_WORK ORDER_
Only the lines from the one containing "Name the support of the kitchen island." through the end of the entries are wanted, retyped exactly and without pictures.

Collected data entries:
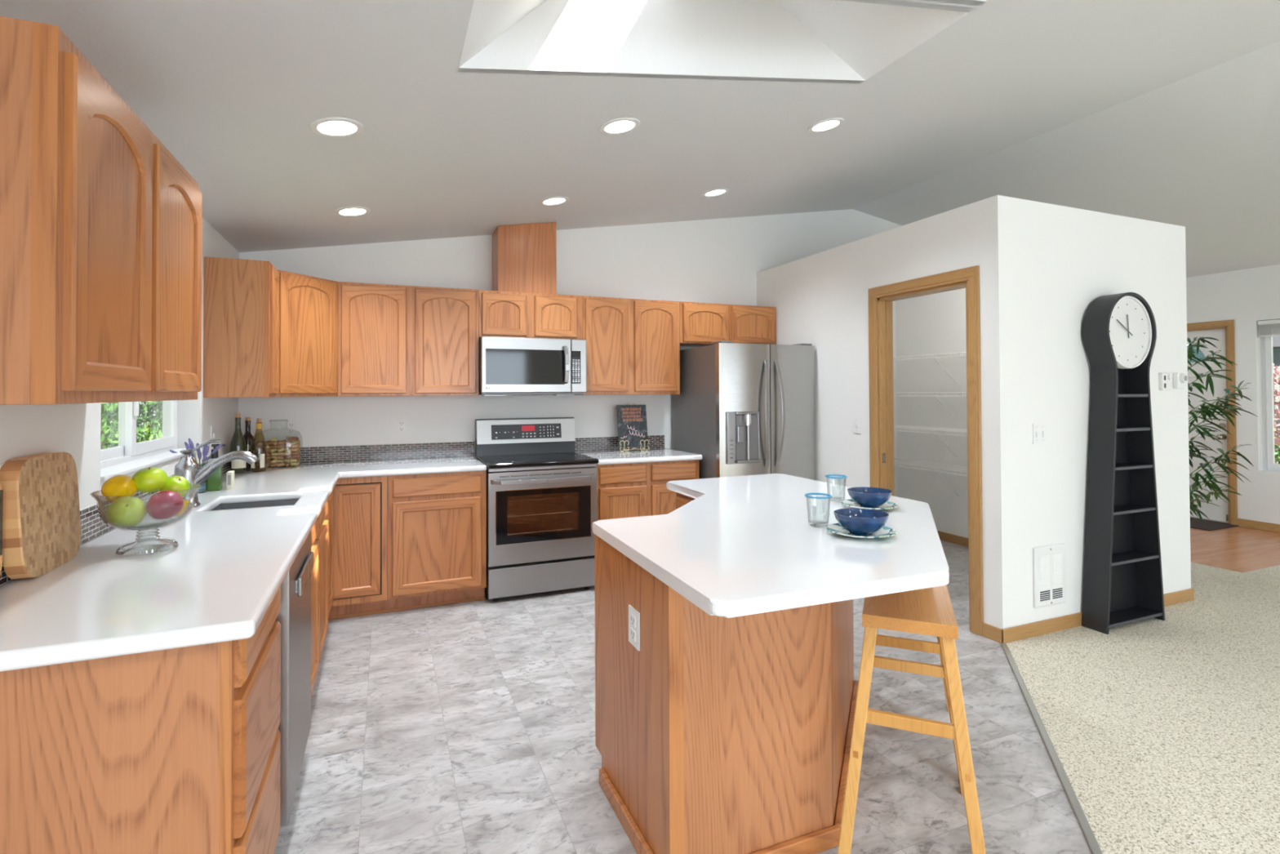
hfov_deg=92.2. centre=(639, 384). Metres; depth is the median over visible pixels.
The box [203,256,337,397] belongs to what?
upper cabinet
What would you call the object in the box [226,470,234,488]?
soap box
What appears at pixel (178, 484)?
apple
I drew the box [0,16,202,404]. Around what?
upper cabinet
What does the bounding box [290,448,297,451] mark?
cork
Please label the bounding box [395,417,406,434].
wall outlet
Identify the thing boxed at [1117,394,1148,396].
shelf
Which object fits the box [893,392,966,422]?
wire shelf
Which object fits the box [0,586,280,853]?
base cabinet
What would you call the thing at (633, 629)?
receptacle
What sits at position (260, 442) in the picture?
cork
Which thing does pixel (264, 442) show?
cork
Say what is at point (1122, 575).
grandfather clock
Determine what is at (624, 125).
recessed light
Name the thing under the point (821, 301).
wall
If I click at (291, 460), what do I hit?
cork
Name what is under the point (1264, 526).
baseboard
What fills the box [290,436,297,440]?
cork
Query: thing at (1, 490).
cutting board
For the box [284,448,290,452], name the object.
cork
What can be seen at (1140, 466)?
shelf
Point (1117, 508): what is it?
shelf
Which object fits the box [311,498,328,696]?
base cabinet
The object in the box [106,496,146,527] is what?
apple
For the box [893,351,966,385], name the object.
wire shelf
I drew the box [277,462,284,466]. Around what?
cork
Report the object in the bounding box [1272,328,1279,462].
house
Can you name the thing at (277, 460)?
cork
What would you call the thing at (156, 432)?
evergreen tree
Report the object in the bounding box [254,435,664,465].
backsplash
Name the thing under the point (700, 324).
upper cabinet
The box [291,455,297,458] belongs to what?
cork
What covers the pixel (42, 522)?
cutting board
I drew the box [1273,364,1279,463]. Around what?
shrub
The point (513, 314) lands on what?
upper cabinet
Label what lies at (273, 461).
cork
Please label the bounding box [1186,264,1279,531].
wall
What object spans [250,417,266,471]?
wine bottle
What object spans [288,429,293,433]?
receptacle
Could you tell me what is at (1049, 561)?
wall heater
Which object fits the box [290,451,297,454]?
cork
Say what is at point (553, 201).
recessed light
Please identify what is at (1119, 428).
shelf
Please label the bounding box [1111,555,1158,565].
shelf
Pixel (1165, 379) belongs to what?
light switch
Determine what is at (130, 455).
window
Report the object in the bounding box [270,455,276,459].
cork
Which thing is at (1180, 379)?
thermostat
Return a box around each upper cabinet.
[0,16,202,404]
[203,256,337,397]
[337,281,479,396]
[479,289,582,339]
[574,295,679,395]
[679,301,776,346]
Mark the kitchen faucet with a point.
(187, 467)
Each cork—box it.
[255,441,262,445]
[255,448,263,453]
[256,445,263,448]
[262,441,270,444]
[269,448,276,453]
[270,437,277,441]
[270,444,276,448]
[270,452,278,455]
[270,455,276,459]
[270,462,277,466]
[271,458,277,463]
[276,455,284,459]
[276,459,284,462]
[277,440,284,444]
[277,444,284,448]
[277,448,284,452]
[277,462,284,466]
[284,440,291,444]
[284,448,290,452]
[284,458,291,462]
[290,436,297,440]
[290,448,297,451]
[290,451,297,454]
[290,458,297,462]
[290,462,297,466]
[291,440,297,444]
[291,444,297,448]
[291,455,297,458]
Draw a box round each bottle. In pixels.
[206,461,222,491]
[229,413,245,473]
[243,417,255,470]
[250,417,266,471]
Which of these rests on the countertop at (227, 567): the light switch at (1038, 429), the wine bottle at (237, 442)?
the wine bottle at (237, 442)
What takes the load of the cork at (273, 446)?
in the jar
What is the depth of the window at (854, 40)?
2.47 m
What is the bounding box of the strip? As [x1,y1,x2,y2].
[484,466,488,593]
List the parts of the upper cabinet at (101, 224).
door, door panel, door, door panel
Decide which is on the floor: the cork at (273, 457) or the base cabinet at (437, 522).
the base cabinet at (437, 522)
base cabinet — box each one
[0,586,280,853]
[221,475,387,617]
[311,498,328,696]
[386,470,486,608]
[596,459,699,519]
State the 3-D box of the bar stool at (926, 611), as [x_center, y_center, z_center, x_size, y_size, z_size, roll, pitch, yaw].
[0.854,1.044,1.957,0.403,0.745,0.553,-1,-1,23]
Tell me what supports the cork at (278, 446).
in the jar
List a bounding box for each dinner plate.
[826,523,896,537]
[841,498,898,510]
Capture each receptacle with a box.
[288,422,293,426]
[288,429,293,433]
[399,421,404,425]
[399,426,404,431]
[630,613,635,627]
[630,626,635,641]
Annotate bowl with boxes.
[90,483,200,555]
[833,507,888,535]
[847,486,892,507]
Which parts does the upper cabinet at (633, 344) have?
door, door panel, door, door panel
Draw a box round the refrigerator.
[672,341,815,479]
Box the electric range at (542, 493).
[475,417,598,601]
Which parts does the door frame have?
strike plate
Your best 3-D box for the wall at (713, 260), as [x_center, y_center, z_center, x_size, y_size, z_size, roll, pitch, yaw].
[1.432,-0.150,5.865,9.230,3.222,0.150,0,-1,-22]
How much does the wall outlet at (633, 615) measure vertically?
0.115 m
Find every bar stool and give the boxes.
[837,584,986,853]
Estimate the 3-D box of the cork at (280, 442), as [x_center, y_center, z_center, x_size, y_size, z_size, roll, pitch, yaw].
[-2.344,0.383,4.018,0.021,0.028,0.041,-1,-1,31]
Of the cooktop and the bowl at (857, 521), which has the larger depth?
the cooktop
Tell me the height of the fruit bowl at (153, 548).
0.188 m
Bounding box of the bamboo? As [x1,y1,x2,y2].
[1186,336,1257,523]
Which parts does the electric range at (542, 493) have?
control panel, storage drawer, rail
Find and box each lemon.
[101,475,137,502]
[173,498,189,516]
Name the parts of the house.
porch railing
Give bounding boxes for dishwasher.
[275,530,313,826]
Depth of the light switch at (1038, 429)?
3.52 m
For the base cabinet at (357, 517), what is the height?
0.875 m
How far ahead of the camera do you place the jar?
4.05 m
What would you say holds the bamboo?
on the floor
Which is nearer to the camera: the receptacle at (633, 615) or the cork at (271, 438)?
the receptacle at (633, 615)
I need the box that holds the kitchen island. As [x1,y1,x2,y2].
[594,492,858,853]
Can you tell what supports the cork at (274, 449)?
in the jar
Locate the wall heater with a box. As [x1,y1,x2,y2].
[1033,543,1066,608]
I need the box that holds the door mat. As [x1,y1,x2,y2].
[1190,517,1238,530]
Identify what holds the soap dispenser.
on the countertop at (227, 567)
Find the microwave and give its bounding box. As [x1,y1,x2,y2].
[479,336,586,395]
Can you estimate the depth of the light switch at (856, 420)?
4.43 m
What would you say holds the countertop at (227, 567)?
on the base cabinet at (357, 517)
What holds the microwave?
attached to the upper cabinet at (513, 314)
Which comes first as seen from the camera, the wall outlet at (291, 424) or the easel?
the wall outlet at (291, 424)
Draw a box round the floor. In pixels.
[274,526,1279,853]
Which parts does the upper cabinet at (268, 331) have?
door, door panel, door, door panel
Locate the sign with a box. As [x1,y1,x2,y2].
[616,404,648,448]
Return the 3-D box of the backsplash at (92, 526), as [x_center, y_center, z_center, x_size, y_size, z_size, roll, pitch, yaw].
[-2.032,0.463,2.567,0.008,0.111,3.261,0,-1,-22]
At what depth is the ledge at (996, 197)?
3.85 m
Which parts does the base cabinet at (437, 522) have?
drawer, door, door panel
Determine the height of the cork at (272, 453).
0.024 m
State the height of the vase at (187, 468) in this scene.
0.213 m
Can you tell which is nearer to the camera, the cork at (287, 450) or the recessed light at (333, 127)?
the recessed light at (333, 127)
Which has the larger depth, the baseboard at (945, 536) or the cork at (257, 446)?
the baseboard at (945, 536)
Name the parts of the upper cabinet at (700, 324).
door, door panel, door, door panel
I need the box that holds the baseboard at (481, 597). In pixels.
[328,596,484,619]
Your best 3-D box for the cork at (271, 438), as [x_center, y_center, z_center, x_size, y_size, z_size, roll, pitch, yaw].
[-2.380,0.359,4.002,0.040,0.025,0.021,0,-1,-35]
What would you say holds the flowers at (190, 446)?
on the countertop at (227, 567)
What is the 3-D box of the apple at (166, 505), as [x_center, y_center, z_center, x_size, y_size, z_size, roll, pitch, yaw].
[-1.457,0.369,1.888,0.092,0.087,0.090,0,-1,-1]
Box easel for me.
[619,403,648,451]
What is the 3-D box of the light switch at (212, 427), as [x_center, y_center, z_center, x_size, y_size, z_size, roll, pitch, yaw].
[-2.399,0.290,3.462,0.012,0.115,0.070,0,-1,-22]
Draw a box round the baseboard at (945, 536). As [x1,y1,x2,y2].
[937,530,968,546]
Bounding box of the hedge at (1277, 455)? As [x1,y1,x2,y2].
[1274,444,1279,463]
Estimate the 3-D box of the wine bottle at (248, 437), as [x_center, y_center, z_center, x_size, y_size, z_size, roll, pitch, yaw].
[-2.474,0.372,3.883,0.078,0.333,0.079,0,-1,-22]
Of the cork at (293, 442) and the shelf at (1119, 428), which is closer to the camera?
the shelf at (1119, 428)
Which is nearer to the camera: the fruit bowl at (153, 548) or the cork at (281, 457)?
the fruit bowl at (153, 548)
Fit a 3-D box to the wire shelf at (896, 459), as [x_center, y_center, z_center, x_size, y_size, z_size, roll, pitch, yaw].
[2.339,0.868,4.904,1.552,0.279,2.288,0,-1,-22]
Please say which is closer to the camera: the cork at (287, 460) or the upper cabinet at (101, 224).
the upper cabinet at (101, 224)
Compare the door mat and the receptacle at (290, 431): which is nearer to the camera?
the receptacle at (290, 431)
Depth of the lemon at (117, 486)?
1.85 m
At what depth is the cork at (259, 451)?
3.96 m
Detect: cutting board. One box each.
[0,452,80,578]
[0,483,3,575]
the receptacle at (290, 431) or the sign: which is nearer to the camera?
the receptacle at (290, 431)
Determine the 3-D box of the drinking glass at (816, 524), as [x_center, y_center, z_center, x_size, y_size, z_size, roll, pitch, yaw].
[0.636,0.449,2.195,0.093,0.109,0.093,0,-1,-22]
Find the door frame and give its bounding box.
[867,265,983,635]
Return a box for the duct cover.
[491,222,556,294]
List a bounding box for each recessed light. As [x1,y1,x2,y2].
[309,117,364,137]
[333,206,370,217]
[539,196,568,205]
[599,117,639,134]
[702,188,728,196]
[807,118,844,133]
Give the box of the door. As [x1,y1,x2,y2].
[1186,319,1237,524]
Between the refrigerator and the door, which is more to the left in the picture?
the refrigerator
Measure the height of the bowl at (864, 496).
0.066 m
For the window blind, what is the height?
0.825 m
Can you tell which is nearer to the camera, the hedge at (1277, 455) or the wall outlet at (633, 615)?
the wall outlet at (633, 615)
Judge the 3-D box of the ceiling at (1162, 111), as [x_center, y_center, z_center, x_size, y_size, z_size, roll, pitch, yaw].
[3.176,-1.396,1.653,9.230,0.974,9.300,0,-1,-22]
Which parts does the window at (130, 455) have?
sash, sill, sash
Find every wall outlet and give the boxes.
[285,419,297,436]
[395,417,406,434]
[628,604,639,650]
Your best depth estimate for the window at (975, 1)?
2.24 m
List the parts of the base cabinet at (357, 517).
door, door panel, door, door panel
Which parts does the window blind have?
head rail, rail
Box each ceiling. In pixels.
[0,0,1279,277]
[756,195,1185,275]
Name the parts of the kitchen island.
panel, door, moulding, panel, seating panel
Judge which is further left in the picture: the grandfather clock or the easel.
the easel
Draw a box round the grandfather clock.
[1081,292,1164,634]
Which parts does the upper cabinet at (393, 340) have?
door, door panel, door, door panel
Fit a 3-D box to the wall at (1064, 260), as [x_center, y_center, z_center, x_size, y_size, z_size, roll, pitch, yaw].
[2.798,0.199,3.794,1.807,2.460,0.127,0,-1,-22]
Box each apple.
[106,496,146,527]
[132,466,168,492]
[146,489,183,519]
[159,475,190,497]
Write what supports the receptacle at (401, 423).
attached to the wall outlet at (401, 424)
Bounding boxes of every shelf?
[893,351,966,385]
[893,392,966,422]
[893,424,967,459]
[893,457,967,496]
[1109,605,1160,624]
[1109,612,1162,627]
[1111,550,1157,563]
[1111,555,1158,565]
[1113,503,1153,512]
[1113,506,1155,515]
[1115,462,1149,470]
[1115,464,1152,470]
[1116,426,1149,431]
[1116,427,1150,431]
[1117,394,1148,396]
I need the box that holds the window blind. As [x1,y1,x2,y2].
[1257,319,1279,337]
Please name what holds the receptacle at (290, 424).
attached to the wall outlet at (291, 424)
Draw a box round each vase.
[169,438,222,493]
[173,456,200,508]
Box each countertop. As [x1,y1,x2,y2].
[0,456,486,671]
[577,448,702,464]
[591,473,949,617]
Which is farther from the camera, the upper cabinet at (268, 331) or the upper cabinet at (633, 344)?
the upper cabinet at (633, 344)
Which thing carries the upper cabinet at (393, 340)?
attached to the wall at (713, 260)
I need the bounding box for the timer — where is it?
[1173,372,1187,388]
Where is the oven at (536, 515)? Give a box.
[487,466,597,566]
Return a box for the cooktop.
[475,451,598,468]
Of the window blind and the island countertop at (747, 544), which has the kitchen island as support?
the island countertop at (747, 544)
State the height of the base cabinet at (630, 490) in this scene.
0.875 m
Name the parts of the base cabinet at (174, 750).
panel, drawer, drawer, drawer
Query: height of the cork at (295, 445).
0.024 m
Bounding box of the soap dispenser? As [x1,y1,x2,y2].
[206,443,225,491]
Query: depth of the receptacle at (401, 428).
4.46 m
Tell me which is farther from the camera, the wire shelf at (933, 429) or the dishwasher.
the wire shelf at (933, 429)
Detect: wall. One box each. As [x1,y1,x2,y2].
[0,217,239,586]
[238,208,902,497]
[756,198,1017,628]
[895,288,968,537]
[1001,200,1194,643]
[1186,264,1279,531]
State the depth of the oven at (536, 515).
4.24 m
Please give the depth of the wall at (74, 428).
2.03 m
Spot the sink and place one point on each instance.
(291, 502)
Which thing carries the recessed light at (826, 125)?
in the ceiling at (1162, 111)
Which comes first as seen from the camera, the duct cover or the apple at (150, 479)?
the apple at (150, 479)
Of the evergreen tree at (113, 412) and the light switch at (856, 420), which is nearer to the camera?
the light switch at (856, 420)
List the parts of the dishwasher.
handle
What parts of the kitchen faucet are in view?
lever knob, lever, spout
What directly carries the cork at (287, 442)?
in the jar
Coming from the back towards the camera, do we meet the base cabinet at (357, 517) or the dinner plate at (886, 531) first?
the base cabinet at (357, 517)
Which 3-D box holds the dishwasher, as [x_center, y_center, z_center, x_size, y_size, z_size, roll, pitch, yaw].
[-1.435,0.988,2.005,0.621,0.872,0.604,0,-1,-22]
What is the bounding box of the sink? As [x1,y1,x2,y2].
[212,499,297,510]
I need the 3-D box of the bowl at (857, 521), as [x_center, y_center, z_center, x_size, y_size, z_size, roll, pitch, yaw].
[0.737,0.462,2.053,0.174,0.066,0.174,0,-1,-22]
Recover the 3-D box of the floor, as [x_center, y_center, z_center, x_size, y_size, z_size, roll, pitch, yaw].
[3.188,1.426,1.617,8.930,0.066,9.000,0,-1,-22]
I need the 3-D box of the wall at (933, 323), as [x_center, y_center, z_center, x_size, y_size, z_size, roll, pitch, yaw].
[3.106,0.216,5.230,0.115,2.460,2.292,0,-1,-22]
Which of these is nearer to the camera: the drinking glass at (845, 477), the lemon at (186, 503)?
the lemon at (186, 503)
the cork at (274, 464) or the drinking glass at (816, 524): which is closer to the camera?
the drinking glass at (816, 524)
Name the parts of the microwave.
door glass, handle
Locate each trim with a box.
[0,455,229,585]
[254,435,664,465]
[1000,643,1102,853]
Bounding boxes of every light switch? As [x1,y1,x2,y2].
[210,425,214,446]
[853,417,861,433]
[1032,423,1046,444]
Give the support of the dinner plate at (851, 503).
on the island countertop at (747, 544)
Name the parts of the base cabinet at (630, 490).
drawer, door, door panel, door, door panel, drawer
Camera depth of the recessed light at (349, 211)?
3.58 m
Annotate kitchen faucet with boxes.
[173,439,258,508]
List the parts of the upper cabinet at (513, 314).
door, door panel, door, door panel
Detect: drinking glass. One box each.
[804,493,831,527]
[825,474,847,502]
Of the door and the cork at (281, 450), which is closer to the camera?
the cork at (281, 450)
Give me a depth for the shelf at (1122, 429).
3.62 m
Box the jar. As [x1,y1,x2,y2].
[254,419,302,468]
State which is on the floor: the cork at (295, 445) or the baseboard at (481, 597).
the baseboard at (481, 597)
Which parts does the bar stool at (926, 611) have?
leg, seat, leg, leg
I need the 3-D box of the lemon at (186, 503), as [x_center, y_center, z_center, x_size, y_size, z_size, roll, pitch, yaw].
[-1.472,0.389,1.951,0.059,0.058,0.059,0,-1,12]
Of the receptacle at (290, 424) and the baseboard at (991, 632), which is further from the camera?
the receptacle at (290, 424)
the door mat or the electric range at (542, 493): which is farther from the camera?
the door mat
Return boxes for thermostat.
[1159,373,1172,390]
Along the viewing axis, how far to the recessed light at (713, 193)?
4.51 m
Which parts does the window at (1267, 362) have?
sill, sash
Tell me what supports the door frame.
in the wall at (821, 301)
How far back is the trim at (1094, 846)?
2.28 m
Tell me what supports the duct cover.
on the upper cabinet at (513, 314)
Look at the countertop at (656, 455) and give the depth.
4.64 m
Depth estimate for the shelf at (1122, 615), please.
3.69 m
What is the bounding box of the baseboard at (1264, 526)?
[1237,518,1279,532]
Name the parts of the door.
fanlight frame, panel moulding, knob
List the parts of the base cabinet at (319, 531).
door panel, false drawer, door, door, door panel, false drawer
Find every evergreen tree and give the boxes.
[100,400,162,449]
[103,402,118,448]
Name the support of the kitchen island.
on the floor
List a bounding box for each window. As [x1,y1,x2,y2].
[100,400,201,480]
[457,0,974,84]
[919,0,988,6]
[1258,324,1279,473]
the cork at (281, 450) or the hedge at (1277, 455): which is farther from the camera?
the hedge at (1277, 455)
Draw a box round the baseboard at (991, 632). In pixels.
[982,622,1003,643]

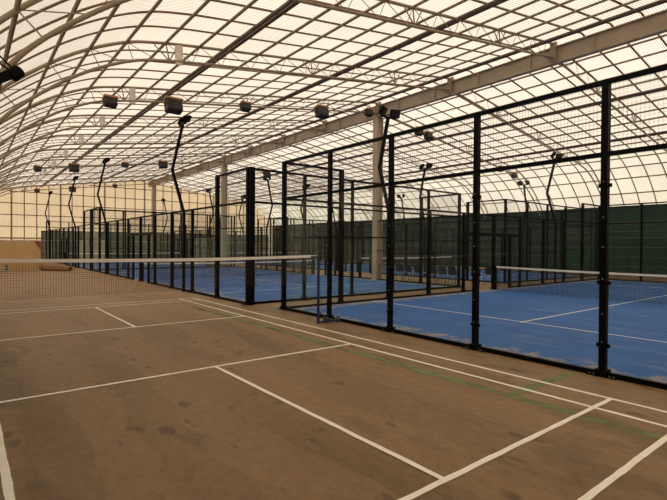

_RESPONSE BOX_
Name the support of the kitchen island.
on the floor
List a bounding box for each window. As [x1,y1,x2,y2].
[100,400,201,480]
[457,0,974,84]
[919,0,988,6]
[1258,324,1279,473]
the cork at (281, 450) or the hedge at (1277, 455): which is farther from the camera?
the hedge at (1277, 455)
Draw a box round the baseboard at (991, 632). In pixels.
[982,622,1003,643]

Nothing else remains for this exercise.